Leading-lagging relations. Leading-lagging relations between pairs of the NAO, the AMOC and the AMO time-series were identified by the leading–lagging (LL) -method of Seip and Grøn [6]. The LL-method is based on the rotational direction that paired time-series will show when plotted in a phase plot. Figure 2 gives a summary explanation of the method. A high LL-strength value means that the LL relations are persistent over several time steps > 5–11.

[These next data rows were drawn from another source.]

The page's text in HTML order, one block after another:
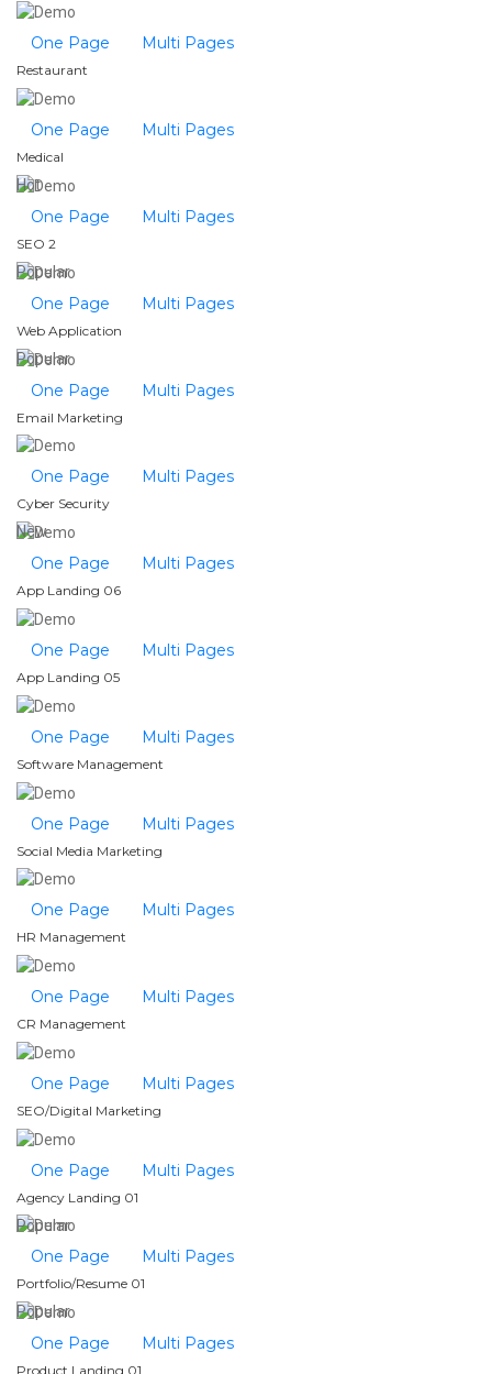
One Page Multi Pages
Restaurant
One Page Multi Pages
Medical
Hot
One Page Multi Pages
SEO 2
Popular
One Page Multi Pages
Web Application
Popular
One Page Multi Pages
Email Marketing
One Page Multi Pages
Cyber Security
New
One Page Multi Pages
App Landing 06
One Page Multi Pages
App Landing 05
One Page Multi Pages
Software Management
One Page Multi Pages
Social Media Marketing
One Page Multi Pages
HR Management
One Page Multi Pages
CR Management
One Page Multi Pages
SEO/Digital Marketing
One Page Multi Pages
Agency Landing 01
Popular
One Page Multi Pages
Portfolio/Resume 01
Popular
One Page Multi Pages
Product Landing 01

3.3. Sources of Variability in Ocean Time-series

Most time-series will be impacted by noise, in either an additive or a multiplicative mode, or something in between. Furthermore, series may include chaotic dynamics [26] especially if biological variables, like phytoplankton, play a role in modulating CO2 concentrations [27,28]. Furthermore, interaction between exogenous drivers and internal dynamics may produce peaks in the time-series that are neither associated with the driving function nor with internal dynamics [29].
High frequencies. Noise, generated by natural variability, either by resampling, or with a random number generator may show periodic components. Johnson, Thomson [3] comment on periodic components in random generators, and Seip and Wang [5] show that in uniformly stochastic series, cycle frequencies lower than 5 may have a probability of more than 5% to occur by chance. This is shown in Figure 3a,b. We therefore removed the 5 first entries in the PSD series in Figure 1c,d. A graph similar to the one in Figure 3b is also found when card decks are shuffled to obtain a well-mixed deck [30,31].
Low frequencies. The lowest frequencies that can be established with confidence are in the range of 10% to 20% of the time-series length [1,32]. For the observed ocean time-series that are 130 years long, it means that cycles of more than 23 years (20%) will be uncertain. However, there might be other “sister” series that are longer, or there may be other types of information that suggest that time windows that are identified as trends are sections of time-series that oscillate. We made a cut off value at 40 years since several authors discuss features of the NAO that are 60 to 70 years long, but are not necessarily part of a cyclic series [4,17,33,34].
Smoothing. We smoothed the NAO series with the LOESS algorithm, SigmaPlot©, using fractions f = 0.1 to 0.4 of the series and a 2nd order polynomial function, (p) for interpolation.

4. Results

We first examine the three PSDs that describe ocean dynamics in the North Atlantic and thereafter the PSDs of the raw and smoothed NAO series. Last, we report the LL - relations between the three oscillations. Taken together, the results show that there are common characteristic oscillations in water movements of the Atlantic Ocean, and that the observed oscillations shifted between leading and lagging with 30 ± 11 years interval during the period 1880 to 2000.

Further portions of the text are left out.